Не могу сказать, что присутствие настолько привлекательного мужчины меня совсем не волновало, но я набралась решимости и начала.
— У меня к вам не совсем обычное предложение. Не совсем того рода, которые вам делают.
Жермен вопросительно вздернул бровь. Я остановилась.
— Я хочу, что бы вы стали отцом моего ребенка.
Мои слова его удивили. Жермен смотрел на меня внимательно и серьезно, но не стал ничего спрашивать, только сказал:
— Боюсь, что это невозможно.
Только сейчас я поняла, что у него абсолютно непроницаемые глаза. Что бы ни выражало его лицо, как бы очаровательна не была его улыбка, выражение глаз понять было невозможно.
— Почему же? Я прошу этого не просто так. Вы получите хорошее… вознаграждение.
Он слегка улыбнулся.
— Вы будете удивлены, но это немного противоречит моим принципам.
Я была действительно удивлена. Принципы и Жермен?
— Мадам Рошар, я не знаком лично с бароном, но очевидно, что он плохой муж… Могу ли я предполагать, что он станет хорошим отцом? А вы — хорошей матерью… В чем бы не была причина вашего решения, но это ваше дело и ваши проблемы, а вы собираетесь впутать в это ни в чем не повинное существо…
Эти слова, сказанные спокойным мягким тоном меня отрезвили.
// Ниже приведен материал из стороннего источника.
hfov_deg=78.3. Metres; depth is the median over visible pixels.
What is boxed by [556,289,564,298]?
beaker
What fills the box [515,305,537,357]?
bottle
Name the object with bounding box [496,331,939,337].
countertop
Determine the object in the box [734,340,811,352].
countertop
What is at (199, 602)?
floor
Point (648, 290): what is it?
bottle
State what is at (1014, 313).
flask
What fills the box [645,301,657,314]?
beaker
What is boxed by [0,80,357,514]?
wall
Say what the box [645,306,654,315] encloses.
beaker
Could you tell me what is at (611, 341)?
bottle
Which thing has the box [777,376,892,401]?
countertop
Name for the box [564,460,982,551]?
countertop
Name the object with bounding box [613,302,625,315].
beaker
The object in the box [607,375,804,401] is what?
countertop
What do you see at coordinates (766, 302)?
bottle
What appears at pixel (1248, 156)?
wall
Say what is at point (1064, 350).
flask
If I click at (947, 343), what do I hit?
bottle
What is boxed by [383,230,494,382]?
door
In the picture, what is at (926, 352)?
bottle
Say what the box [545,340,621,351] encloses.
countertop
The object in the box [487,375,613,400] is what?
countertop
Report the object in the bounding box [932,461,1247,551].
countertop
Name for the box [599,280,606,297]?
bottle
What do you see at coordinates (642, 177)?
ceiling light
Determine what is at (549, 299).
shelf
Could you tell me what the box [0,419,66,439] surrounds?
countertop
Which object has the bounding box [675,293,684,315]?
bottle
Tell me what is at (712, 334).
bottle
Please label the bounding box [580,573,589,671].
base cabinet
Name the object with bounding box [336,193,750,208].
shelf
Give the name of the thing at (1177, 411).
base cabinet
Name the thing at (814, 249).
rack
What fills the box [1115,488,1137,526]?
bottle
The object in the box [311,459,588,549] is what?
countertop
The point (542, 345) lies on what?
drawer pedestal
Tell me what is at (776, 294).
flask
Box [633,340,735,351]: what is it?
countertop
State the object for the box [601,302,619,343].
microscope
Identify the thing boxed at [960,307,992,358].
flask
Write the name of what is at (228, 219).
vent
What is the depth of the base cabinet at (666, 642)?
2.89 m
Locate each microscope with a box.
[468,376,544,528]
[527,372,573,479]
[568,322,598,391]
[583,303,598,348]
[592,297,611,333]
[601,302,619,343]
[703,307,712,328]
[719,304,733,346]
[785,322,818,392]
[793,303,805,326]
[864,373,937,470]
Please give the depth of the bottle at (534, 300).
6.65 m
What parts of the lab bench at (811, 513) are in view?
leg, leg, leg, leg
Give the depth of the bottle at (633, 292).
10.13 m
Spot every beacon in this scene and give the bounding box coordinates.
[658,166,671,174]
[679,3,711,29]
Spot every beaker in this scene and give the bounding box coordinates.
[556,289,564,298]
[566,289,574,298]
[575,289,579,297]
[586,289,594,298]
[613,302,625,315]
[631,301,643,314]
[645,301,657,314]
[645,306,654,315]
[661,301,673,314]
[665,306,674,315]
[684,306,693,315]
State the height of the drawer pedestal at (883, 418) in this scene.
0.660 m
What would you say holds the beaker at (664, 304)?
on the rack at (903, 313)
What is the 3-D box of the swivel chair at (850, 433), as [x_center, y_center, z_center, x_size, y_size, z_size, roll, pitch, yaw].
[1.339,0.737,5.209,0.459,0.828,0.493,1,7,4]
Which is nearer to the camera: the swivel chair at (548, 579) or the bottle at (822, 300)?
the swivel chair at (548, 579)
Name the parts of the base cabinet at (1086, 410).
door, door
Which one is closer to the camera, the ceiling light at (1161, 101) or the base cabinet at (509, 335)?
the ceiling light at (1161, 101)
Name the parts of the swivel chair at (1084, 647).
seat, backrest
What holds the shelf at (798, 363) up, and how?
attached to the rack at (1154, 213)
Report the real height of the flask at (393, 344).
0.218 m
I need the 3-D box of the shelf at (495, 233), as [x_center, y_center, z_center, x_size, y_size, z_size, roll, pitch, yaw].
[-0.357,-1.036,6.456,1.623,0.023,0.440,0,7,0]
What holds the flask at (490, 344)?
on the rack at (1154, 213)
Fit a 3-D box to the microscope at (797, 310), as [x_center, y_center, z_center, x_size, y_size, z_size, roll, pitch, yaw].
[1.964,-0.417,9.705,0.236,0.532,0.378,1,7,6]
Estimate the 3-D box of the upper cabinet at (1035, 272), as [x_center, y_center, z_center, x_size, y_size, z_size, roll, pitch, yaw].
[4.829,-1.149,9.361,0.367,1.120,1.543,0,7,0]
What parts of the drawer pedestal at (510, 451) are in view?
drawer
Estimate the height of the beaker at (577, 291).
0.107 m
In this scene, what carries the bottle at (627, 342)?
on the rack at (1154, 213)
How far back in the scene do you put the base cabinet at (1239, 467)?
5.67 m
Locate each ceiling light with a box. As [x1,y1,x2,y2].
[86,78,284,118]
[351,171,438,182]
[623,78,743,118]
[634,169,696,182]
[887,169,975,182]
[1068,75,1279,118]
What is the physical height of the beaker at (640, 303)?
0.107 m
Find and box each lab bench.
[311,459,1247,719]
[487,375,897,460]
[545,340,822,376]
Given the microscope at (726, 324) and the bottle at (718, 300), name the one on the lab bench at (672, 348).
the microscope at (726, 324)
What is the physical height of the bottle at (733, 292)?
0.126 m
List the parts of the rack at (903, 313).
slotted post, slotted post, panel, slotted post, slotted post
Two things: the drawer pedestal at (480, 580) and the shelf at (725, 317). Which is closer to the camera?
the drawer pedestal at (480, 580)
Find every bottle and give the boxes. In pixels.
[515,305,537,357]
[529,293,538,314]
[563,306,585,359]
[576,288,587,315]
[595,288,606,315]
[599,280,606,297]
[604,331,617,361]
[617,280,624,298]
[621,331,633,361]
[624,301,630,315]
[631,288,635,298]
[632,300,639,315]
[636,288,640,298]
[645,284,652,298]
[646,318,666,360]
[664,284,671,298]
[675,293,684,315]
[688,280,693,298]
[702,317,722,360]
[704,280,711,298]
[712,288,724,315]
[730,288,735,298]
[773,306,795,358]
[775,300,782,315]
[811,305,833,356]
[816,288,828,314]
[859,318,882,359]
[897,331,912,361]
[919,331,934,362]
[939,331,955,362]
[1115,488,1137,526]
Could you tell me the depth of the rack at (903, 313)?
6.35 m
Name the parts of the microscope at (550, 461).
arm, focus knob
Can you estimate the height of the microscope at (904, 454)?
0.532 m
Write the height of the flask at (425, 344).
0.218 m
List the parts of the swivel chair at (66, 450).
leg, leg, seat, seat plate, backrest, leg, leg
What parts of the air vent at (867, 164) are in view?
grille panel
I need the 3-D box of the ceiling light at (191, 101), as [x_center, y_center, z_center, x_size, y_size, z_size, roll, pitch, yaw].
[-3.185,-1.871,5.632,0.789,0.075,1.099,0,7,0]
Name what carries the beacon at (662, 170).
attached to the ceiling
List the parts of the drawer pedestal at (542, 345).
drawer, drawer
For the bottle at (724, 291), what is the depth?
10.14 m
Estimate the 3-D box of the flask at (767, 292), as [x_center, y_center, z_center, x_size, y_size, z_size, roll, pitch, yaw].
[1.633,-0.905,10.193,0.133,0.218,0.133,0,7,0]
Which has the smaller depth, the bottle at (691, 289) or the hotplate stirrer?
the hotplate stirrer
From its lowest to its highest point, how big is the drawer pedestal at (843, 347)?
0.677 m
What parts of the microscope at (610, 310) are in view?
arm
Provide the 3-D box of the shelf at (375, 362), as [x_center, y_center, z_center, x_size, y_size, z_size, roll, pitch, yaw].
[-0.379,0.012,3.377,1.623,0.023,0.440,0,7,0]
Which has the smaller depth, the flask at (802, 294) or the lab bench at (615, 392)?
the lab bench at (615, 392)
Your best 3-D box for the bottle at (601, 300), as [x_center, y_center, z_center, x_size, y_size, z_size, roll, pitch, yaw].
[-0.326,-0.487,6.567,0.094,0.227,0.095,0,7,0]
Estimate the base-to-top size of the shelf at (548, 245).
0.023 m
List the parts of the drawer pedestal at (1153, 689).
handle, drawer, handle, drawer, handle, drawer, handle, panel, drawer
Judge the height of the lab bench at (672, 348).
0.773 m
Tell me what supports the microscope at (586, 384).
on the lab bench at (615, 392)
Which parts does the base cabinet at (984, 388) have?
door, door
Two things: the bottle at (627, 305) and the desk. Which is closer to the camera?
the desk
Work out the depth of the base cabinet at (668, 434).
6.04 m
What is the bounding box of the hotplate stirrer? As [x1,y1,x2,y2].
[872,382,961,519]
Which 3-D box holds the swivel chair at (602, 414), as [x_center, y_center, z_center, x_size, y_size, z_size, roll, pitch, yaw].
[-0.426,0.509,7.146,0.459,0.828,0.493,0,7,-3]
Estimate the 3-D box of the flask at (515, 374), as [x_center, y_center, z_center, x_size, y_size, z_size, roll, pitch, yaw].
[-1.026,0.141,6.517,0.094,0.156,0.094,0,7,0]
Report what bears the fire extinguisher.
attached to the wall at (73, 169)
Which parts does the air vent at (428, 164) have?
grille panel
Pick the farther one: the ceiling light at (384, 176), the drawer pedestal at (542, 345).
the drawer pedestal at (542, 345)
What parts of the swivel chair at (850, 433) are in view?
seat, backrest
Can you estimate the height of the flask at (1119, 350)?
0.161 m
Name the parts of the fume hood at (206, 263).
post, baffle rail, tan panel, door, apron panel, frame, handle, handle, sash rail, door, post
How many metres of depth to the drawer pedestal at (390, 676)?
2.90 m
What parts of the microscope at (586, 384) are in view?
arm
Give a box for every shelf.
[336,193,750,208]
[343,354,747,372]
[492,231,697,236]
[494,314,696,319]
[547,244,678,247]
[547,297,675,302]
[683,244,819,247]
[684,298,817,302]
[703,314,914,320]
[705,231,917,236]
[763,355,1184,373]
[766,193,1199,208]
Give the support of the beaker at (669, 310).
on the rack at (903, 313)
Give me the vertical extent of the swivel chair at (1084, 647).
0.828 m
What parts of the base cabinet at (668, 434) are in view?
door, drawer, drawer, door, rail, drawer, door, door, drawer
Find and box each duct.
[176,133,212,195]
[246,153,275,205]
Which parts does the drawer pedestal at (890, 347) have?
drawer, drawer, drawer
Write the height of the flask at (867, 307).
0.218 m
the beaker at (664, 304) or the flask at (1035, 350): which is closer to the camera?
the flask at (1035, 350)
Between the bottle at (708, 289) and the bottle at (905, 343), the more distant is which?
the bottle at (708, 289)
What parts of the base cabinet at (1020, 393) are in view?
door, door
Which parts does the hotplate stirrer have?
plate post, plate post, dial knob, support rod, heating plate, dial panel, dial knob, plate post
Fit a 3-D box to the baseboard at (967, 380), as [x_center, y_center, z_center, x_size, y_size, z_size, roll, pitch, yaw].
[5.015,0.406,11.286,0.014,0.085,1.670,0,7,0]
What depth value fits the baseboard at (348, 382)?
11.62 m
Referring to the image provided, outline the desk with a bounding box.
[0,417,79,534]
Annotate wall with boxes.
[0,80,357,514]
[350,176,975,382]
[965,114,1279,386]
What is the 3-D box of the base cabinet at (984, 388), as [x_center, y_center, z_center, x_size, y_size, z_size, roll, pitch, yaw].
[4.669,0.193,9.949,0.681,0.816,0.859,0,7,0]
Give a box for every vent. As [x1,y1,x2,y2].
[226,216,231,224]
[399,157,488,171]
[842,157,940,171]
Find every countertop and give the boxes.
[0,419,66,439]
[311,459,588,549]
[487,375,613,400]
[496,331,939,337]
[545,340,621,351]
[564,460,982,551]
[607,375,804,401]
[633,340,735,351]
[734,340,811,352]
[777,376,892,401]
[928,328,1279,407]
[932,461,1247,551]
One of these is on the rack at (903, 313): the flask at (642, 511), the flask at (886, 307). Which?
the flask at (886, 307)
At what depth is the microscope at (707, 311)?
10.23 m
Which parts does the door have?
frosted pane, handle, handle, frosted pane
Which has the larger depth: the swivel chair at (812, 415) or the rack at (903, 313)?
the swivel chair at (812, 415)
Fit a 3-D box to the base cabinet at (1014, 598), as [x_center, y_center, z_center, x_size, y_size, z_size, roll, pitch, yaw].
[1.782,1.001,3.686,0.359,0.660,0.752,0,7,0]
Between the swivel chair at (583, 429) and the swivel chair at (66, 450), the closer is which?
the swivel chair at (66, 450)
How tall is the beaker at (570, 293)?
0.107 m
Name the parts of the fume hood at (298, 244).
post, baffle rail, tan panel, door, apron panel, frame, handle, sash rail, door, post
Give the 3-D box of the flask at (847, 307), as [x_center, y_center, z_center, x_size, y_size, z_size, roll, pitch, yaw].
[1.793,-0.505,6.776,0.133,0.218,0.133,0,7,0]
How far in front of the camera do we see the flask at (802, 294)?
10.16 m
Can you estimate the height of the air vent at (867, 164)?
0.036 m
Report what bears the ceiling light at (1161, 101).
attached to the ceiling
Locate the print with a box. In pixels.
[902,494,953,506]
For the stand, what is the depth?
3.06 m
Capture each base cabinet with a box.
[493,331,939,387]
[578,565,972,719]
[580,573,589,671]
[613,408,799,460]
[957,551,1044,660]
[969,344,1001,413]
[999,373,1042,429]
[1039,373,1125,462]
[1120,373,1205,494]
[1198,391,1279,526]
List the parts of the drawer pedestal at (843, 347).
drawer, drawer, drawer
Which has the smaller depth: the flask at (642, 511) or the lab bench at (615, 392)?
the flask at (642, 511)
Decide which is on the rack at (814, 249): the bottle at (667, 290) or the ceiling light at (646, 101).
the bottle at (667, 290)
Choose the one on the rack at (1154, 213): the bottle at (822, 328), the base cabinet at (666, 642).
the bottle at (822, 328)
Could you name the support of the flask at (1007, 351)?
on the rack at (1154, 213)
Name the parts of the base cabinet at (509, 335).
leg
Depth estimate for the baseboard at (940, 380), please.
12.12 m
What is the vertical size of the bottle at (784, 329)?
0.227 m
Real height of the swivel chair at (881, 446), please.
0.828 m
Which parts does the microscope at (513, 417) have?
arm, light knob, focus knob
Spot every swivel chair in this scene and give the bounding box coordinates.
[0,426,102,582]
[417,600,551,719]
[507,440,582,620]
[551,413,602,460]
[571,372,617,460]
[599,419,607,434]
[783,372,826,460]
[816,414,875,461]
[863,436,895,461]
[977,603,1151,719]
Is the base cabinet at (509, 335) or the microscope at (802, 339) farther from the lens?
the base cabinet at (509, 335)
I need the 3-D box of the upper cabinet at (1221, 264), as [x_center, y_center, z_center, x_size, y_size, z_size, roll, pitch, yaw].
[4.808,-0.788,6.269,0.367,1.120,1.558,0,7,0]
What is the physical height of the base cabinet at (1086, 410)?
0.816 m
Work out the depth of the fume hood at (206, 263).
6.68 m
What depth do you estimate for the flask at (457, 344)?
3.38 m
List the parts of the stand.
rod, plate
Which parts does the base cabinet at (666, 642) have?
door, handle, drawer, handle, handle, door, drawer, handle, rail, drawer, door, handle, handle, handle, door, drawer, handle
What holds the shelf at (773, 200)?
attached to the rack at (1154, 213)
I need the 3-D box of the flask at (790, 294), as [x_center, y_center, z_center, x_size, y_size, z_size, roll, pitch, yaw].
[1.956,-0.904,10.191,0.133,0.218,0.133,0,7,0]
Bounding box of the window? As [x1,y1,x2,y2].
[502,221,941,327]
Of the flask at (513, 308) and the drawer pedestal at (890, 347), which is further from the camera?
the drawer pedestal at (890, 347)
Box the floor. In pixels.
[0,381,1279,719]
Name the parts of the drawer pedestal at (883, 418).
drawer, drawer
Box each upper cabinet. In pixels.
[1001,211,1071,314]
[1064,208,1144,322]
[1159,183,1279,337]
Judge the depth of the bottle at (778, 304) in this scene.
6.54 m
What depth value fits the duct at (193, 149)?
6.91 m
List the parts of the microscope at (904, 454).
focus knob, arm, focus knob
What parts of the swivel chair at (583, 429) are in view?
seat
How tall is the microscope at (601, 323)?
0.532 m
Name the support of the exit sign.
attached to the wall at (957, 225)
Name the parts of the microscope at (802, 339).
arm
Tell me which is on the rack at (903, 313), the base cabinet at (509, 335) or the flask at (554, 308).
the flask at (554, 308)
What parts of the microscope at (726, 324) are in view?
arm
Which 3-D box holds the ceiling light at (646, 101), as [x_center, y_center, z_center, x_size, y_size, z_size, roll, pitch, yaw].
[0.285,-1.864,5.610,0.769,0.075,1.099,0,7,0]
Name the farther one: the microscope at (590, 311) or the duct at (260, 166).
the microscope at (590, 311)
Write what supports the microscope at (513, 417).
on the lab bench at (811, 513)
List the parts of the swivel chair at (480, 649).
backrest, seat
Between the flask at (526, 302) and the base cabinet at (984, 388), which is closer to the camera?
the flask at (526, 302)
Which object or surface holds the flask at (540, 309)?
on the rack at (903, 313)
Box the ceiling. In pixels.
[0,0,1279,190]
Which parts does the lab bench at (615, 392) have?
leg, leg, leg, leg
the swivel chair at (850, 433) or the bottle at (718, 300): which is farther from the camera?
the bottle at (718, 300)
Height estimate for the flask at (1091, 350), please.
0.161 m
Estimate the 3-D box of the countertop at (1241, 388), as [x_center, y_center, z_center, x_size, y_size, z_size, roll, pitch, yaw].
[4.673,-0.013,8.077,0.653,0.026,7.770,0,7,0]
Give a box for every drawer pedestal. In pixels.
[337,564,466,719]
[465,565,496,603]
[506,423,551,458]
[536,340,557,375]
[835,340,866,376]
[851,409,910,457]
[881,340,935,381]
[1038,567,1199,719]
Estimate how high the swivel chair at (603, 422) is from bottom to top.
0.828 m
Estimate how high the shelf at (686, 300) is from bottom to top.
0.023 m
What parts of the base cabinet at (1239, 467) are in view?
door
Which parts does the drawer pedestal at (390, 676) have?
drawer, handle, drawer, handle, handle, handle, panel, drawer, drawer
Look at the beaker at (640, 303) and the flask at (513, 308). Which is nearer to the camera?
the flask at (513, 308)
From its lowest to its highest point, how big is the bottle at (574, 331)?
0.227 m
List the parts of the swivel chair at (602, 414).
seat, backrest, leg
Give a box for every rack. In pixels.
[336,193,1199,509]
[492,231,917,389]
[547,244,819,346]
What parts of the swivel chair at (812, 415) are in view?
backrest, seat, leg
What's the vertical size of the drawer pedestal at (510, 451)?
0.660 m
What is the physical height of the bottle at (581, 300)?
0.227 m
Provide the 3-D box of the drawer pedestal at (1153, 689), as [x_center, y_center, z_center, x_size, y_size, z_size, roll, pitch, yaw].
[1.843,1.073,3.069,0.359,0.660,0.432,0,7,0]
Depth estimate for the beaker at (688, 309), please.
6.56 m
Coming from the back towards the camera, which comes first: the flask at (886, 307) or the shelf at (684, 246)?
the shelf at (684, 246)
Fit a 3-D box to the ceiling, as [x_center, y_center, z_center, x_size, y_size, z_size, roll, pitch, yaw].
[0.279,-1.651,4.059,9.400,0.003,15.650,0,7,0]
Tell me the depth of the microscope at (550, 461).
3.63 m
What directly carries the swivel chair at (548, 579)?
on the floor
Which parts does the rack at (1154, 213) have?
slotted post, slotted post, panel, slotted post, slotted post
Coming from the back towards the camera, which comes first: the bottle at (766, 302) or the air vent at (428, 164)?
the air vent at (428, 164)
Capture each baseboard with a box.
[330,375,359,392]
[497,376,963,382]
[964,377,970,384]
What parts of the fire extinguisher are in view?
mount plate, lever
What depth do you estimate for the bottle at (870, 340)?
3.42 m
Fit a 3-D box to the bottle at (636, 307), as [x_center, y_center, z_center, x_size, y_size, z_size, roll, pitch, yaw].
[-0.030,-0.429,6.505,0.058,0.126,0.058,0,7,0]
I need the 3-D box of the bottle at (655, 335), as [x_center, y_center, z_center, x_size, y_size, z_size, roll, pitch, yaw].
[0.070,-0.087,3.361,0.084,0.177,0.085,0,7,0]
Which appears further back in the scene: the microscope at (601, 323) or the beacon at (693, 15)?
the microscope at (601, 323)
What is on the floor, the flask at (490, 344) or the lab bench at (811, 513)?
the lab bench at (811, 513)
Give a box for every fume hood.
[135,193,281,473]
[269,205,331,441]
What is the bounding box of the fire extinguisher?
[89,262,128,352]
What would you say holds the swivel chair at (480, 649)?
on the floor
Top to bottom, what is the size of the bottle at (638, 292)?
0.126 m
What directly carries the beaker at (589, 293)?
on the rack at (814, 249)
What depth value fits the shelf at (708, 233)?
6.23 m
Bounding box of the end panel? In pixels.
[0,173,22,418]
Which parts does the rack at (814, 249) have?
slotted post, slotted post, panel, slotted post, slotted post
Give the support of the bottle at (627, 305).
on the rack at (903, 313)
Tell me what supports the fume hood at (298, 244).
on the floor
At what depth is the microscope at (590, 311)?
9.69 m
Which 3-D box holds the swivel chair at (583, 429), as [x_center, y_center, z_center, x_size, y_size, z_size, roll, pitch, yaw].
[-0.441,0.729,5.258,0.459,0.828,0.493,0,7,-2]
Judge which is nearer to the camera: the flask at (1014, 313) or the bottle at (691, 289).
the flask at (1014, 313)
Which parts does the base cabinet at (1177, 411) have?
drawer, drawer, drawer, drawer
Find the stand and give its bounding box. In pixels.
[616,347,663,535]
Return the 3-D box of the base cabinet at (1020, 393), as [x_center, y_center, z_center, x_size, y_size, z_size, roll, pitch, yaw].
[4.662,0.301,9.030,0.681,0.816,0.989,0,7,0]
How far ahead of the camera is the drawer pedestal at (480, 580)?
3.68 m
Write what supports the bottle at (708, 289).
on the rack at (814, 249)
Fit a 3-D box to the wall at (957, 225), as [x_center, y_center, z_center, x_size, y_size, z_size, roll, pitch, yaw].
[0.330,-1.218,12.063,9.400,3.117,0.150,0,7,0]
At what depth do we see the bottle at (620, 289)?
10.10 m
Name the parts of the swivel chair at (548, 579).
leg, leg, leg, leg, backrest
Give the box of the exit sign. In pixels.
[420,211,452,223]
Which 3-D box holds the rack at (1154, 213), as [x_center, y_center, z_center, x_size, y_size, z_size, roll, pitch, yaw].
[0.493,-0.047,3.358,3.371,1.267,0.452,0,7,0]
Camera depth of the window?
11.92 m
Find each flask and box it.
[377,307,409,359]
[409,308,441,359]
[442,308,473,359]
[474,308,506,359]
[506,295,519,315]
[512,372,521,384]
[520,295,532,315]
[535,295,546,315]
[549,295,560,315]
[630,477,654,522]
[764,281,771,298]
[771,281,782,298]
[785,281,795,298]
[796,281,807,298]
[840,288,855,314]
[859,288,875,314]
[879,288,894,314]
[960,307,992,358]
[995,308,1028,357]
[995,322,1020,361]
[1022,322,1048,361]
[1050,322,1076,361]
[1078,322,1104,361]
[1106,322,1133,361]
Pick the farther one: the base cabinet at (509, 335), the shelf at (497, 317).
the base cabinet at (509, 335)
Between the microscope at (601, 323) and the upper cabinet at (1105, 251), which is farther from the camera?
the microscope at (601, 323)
Я ощутила стыд, потому что он был прав, и злость, потому что прав был он.
— Странно слышать такие слова от проститутки, пусть даже очень дорогой!
Он даже не перестал улыбаться в ответ на мое оскорбление. Тогда я подумала, что он абсолютно лишен собственного достоинства.
Время — наш самый жестокий враг. Потому что оно беспристрастно. Я чувствовала, как полностью и безвозвратно теряю себя.
Как ни мало мы общались с Морисом, я не могла и слова сказать ему без резкостей. Каждая мелочь выводила меня из себя, я все чаще срывалась на тех, кто не мог мне ответить, так что прислуга иначе, чем стервой уже не называла. За глаза, конечно.
Не менее язвительный и вызывающий тон я невольно принимала со светскими знакомыми. Когда я спохватывалась и брала себя в руки, было уже поздно. Мориса бесили мои выходки. Мне — было все равно. Неужели это подобие существования, — то, что было мне предназначено?!
Я стала бояться себя, после того, как осознала, что долго и подробно выискиваю в книге описание ядов. Никогда не думала, что мысль о собственной смерти меня не испугает, а мысли о смерти другого человека принесут настолько глубокое удовлетворение. Вполне понятно, что на фоне всего этого я просто не заметила исчезновения Жермена. Его нет? Какое облегчение! Значит, мне не придется видеть того, кто сумел меня прочесть!
Мне без труда удалось убедить Мориса в необходимости своего внезапного посещения Шато-Виллен. Он был только рад избавиться от моего присутствия, так тяготившего его в последнее время. Его карьера шла в гору, я становилась не нужной.
Вначале я наслаждалась непривычной тишиной и свободой. Мне казалось, что я наконец нашла покой, которого хотела. Но разве можно убежать от себя…
На самом деле отъезд ничего не решал, но мысль о возвращении во Париж повергала меня в ужас.
Дом мой, где ты?! Даже здесь, в мире моего детства, делать мне было уже нечего. Виноградники были в порядке, управляющий прекрасно вел дела, фамильное достояние уже вполне могло самостоятельно выбраться из закладных. Я спасла свой дом. Вот только дом ли?
И какой ценой! Мне начало казаться, что родные стены смотрят на меня с осуждением зато, что я продала себя… А я их — возненавидела! Я возненавидела их за годы, проведенные с Морисом, за 'мадам Рошар', за наш брак, оказавшийся не такой уж хорошей сделкой. За пристальный понимающий взгляд отца.
Он никогда не ждал от нашего брака ничего хорошего, но и ничем не мешал мне, потому что для его обожаемых виноградников нужны были деньги, — и какие деньги! Его имя еще пользовалось некоторым влиянием, но это не могло спасти Шато-Виллен… А я вот смогла. Правда, способом, отличающимся от заработка Жермена лишь наличием брачного свидетельства.
Мой отец молча принял мой брак. Глупо было бы винить его за мои ошибки, но невозможно было не признать, что с этого дня между нами легла пропасть молчания, которая с каждым днем делалась все более непреодолимой и невыносимой.
— Быть может тебе стоит поехать на воды? — однажды осторожно предложил мне отец.
Я равнодушно согласилась с этой идеей. Никакие 'воды' были мне не нужны, но я отчаянно искала место, где меня не будет преследовать необходимость что-то делать, о чем-то думать, и удастся хоть не много привести в порядок свои мысли.